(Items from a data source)
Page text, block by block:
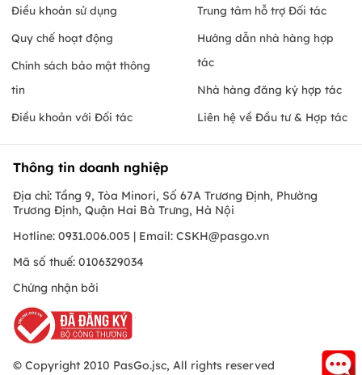
Điều khoản sử dụng
Quy chế hoạt động
Chính sách bảo mật thông
tin
Điều khoản với Đối tác
Trung tâm hỗ trợ Đối tác
Hướng dẫn nhà hàng hợp
tác
Nhà hàng đăng ký hợp tác
Liên hệ về Đầu tư & Hợp tác
Thông tin doanh nghiệp
Địa chỉ: Tầng 9, Tòa Minori, Số 67A Trương Định, Phường
Trương Định, Quận Hai Bà Trưng, Hà Nội
Hotline: 0931.006.005 | Email: CSKH@pasgo.vn
Mã số thuế: 0106329034
Chứng nhận bởi
© Copyright 2010 PasGo.jsc, All rights reserved
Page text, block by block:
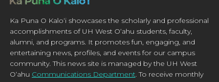
Ka Puna O Kaloʻi showcases the scholarly and professional
accomplishments of UH West Oʻahu students, faculty,
alumni, and programs. It promotes fun, engaging, and
entertaining news, profiles, and events for our campus
community. This news site is managed by the UH West
Oʻahu Communications Department. To receive monthly
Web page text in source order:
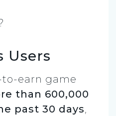
Users
earn game
than 600,000
past 30 days,
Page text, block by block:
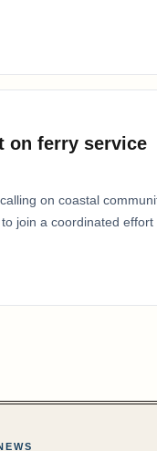
on ferry service
on coastal
join a coordinated effort
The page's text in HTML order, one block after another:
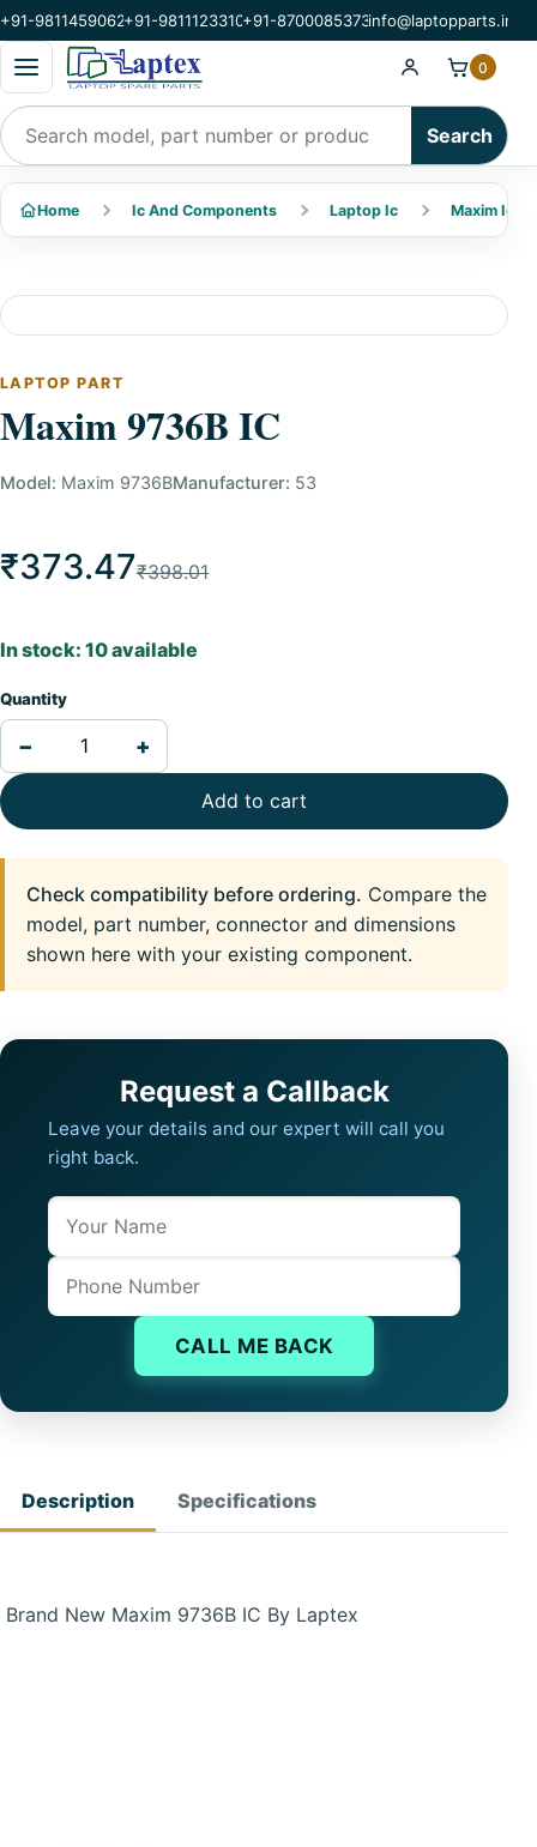
+91-9811459062+91-9811123310+91-8700085373info@laptopparts.in
Open categories menu
Search products
Search
0
Home Ic And Components Laptop Ic Maxim Ic
LAPTOP PART
Maxim 9736B IC
Model: Maxim 9736BManufacturer: 53
₹373.47₹398.01
In stock: 10 available
Quantity
− +
Add to cart
Check compatibility before ordering. Compare the
model, part number, connector and dimensions
shown here with your existing component.
Request a Callback
Leave your details and our expert will call you
right back.
Name
Phone
CALL ME BACK
Description Specifications
Brand New Maxim 9736B IC By Laptex

▶ _PROBLEM DESCRIPTION_: Repeat the records in full, precisely, and keep the pictures out.

▶ _ANSWER TO THIS PROBLEM_:
Page text, block by block:
Điều khoản sử dụng
Quy chế hoạt động
Chính sách bảo mật thông
tin
Điều khoản với Đối tác
Trung tâm hỗ trợ Đối tác
Hướng dẫn nhà hàng hợp
tác
Nhà hàng đăng ký hợp tác
Liên hệ về Đầu tư & Hợp tác
Thông tin doanh nghiệp
Địa chỉ: Tầng 9, Tòa Minori, Số 67A Trương Định, Phường
Trương Định, Quận Hai Bà Trưng, Hà Nội
Hotline: 0931.006.005 | Email: CSKH@pasgo.vn
Mã số thuế: 0106329034
Chứng nhận bởi
© Copyright 2010 PasGo.jsc, All rights reserved
Page text, block by block:
Ka Puna O Kaloʻi showcases the scholarly and professional
accomplishments of UH West Oʻahu students, faculty,
alumni, and programs. It promotes fun, engaging, and
entertaining news, profiles, and events for our campus
community. This news site is managed by the UH West
Oʻahu Communications Department. To receive monthly
Web page text in source order:
Users
earn game
than 600,000
past 30 days,
Page text, block by block:
on ferry service
on coastal
join a coordinated effort
The page's text in HTML order, one block after another:
+91-9811459062+91-9811123310+91-8700085373info@laptopparts.in
Open categories menu
Search products
Search
0
Home Ic And Components Laptop Ic Maxim Ic
LAPTOP PART
Maxim 9736B IC
Model: Maxim 9736BManufacturer: 53
₹373.47₹398.01
In stock: 10 available
Quantity
− +
Add to cart
Check compatibility before ordering. Compare the
model, part number, connector and dimensions
shown here with your existing component.
Request a Callback
Leave your details and our expert will call you
right back.
Name
Phone
CALL ME BACK
Description Specifications
Brand New Maxim 9736B IC By Laptex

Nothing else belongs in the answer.